> Given records:
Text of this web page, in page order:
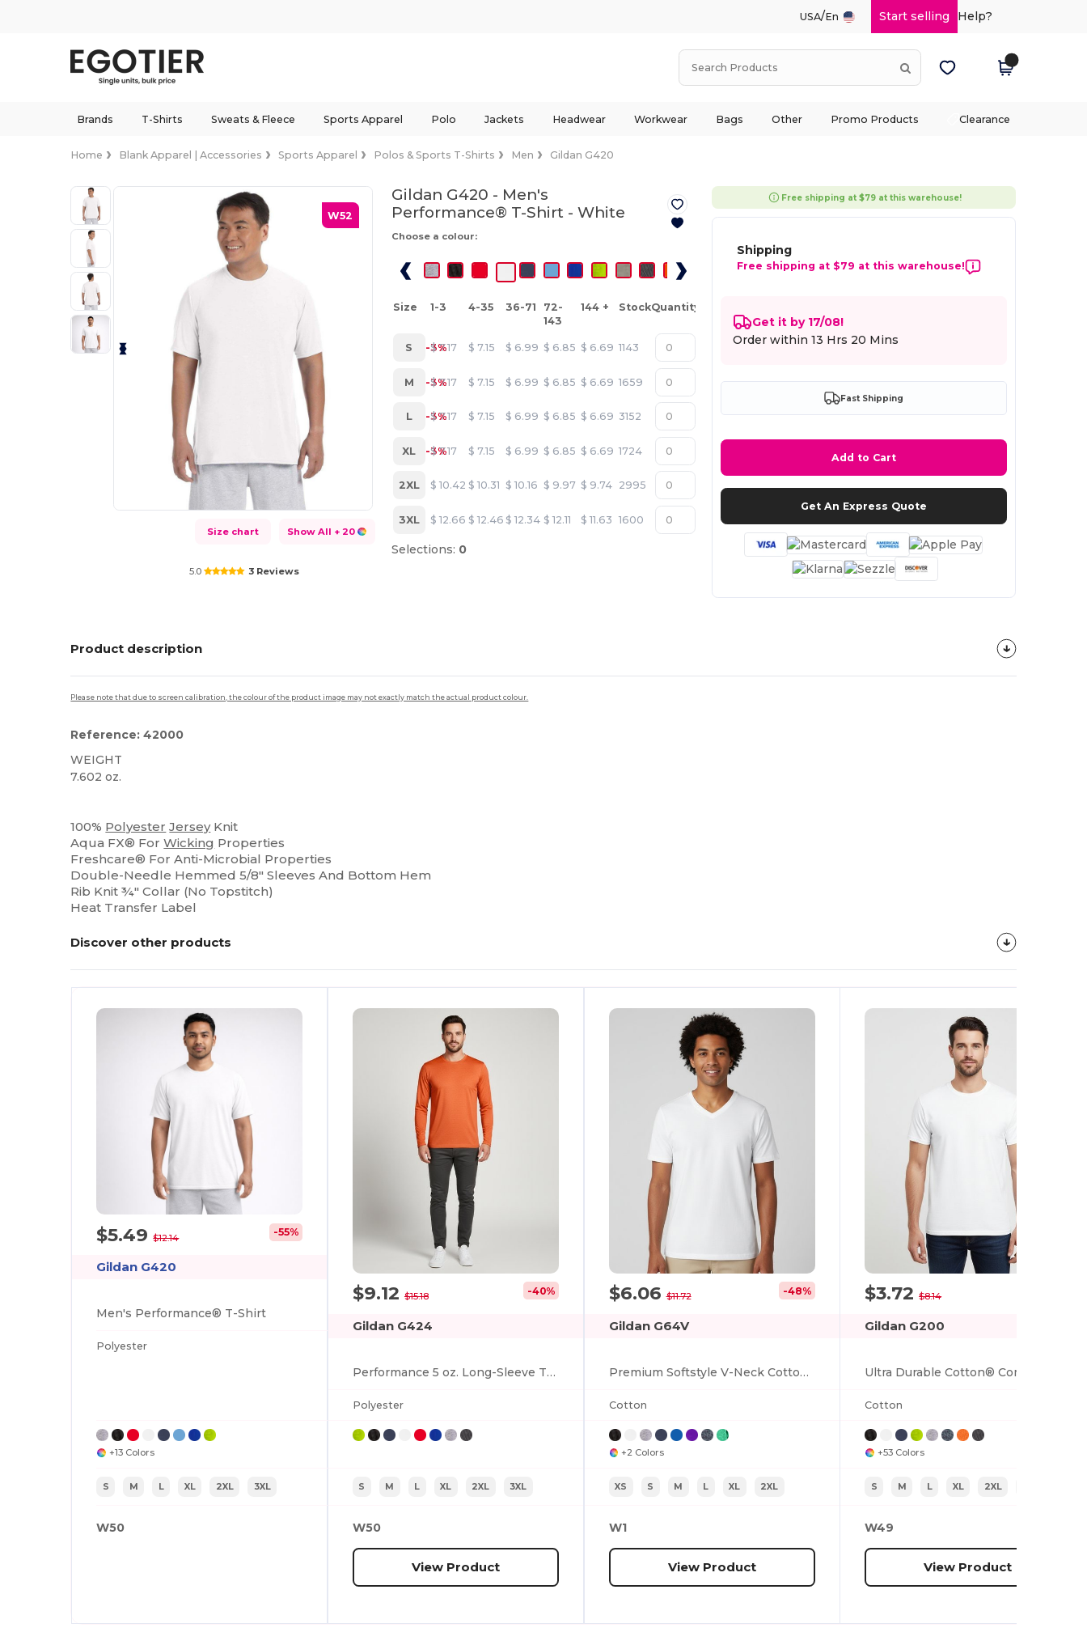
USA/En Start selling Help?
Brands T-Shirts Sweats & Fleece Sports Apparel Polo Jackets Headwear Workwear Bags Other Promo Products Clearance
Home Blank Apparel | Accessories Sports Apparel Polos & Sports T-Shirts Men Gildan G420
W52
Size chart Show All + 20
5.0 3 Reviews
Gildan G420 - Men's
Performance® T-Shirt - White
Choose a colour:
Size 1-3 4-35 36-71
72-
143
144 + StockQuantity
S -3%
$ 7.17 $ 7.15 $ 6.99 $ 6.85 $ 6.69 1143
M -3%
$ 7.17 $ 7.15 $ 6.99 $ 6.85 $ 6.69 1659
L -3%
$ 7.17 $ 7.15 $ 6.99 $ 6.85 $ 6.69 3152
XL -3%
$ 7.17 $ 7.15 $ 6.99 $ 6.85 $ 6.69 1724
2XL $ 10.42 $ 10.31 $ 10.16 $ 9.97 $ 9.74 2995
3XL $ 12.66 $ 12.46 $ 12.34 $ 12.11 $ 11.63 1600
Selections: 0
Free shipping at $79 at this warehouse!
Shipping
Free shipping at $79 at this warehouse!
Get it by 17/08!
Order within13 Hrs 20 Mins
Fast Shipping
Add to Cart
Get An Express Quote
Product description
Please note that due to screen calibration, the colour of the product image may not exactly match the actual product colour.
Reference: 42000
WEIGHT
7.602 oz.
100% Polyester JerseyKnit
Aqua FX® ForWicking Properties
Freshcare® For Anti-Microbial Properties
Double-Needle Hemmed 5/8" Sleeves And Bottom Hem
Rib Knit ¾" Collar (No Topstitch)
Heat Transfer Label
Discover other products
$5.49$12.14 -55%
Gildan G420
Men's Performance® T-Shirt
Polyester
+13 Colors
S M L XL 2XL 3XL
W50
$9.12 $15.18 -40%
Gildan G424
Performance 5 oz. Long-Sleeve T-Shirt
Polyester
S M L XL 2XL 3XL
W50
View Product
$6.06$11.72 -48%
Gildan G64V
Premium Softstyle V-Neck Cotton T-Shirt
Cotton
+2 Colors
XS S M L XL 2XL
W1
View Product
$3.72$8.14
Gildan G200
Ultra Durable Cotton® Comfort Tee
Cotton
+53 Colors
S M L XL 2XL
W49
View Product

> What the task asks:
Working from the material above, retype exactly the lines from the one with "Add to Cart" through the one with "Aqua FX® ForWicking Properties", both included, and only those lines.

> Response below:
Add to Cart
Get An Express Quote
Product description
Please note that due to screen calibration, the colour of the product image may not exactly match the actual product colour.
Reference: 42000
WEIGHT
7.602 oz.
100% Polyester JerseyKnit
Aqua FX® ForWicking Properties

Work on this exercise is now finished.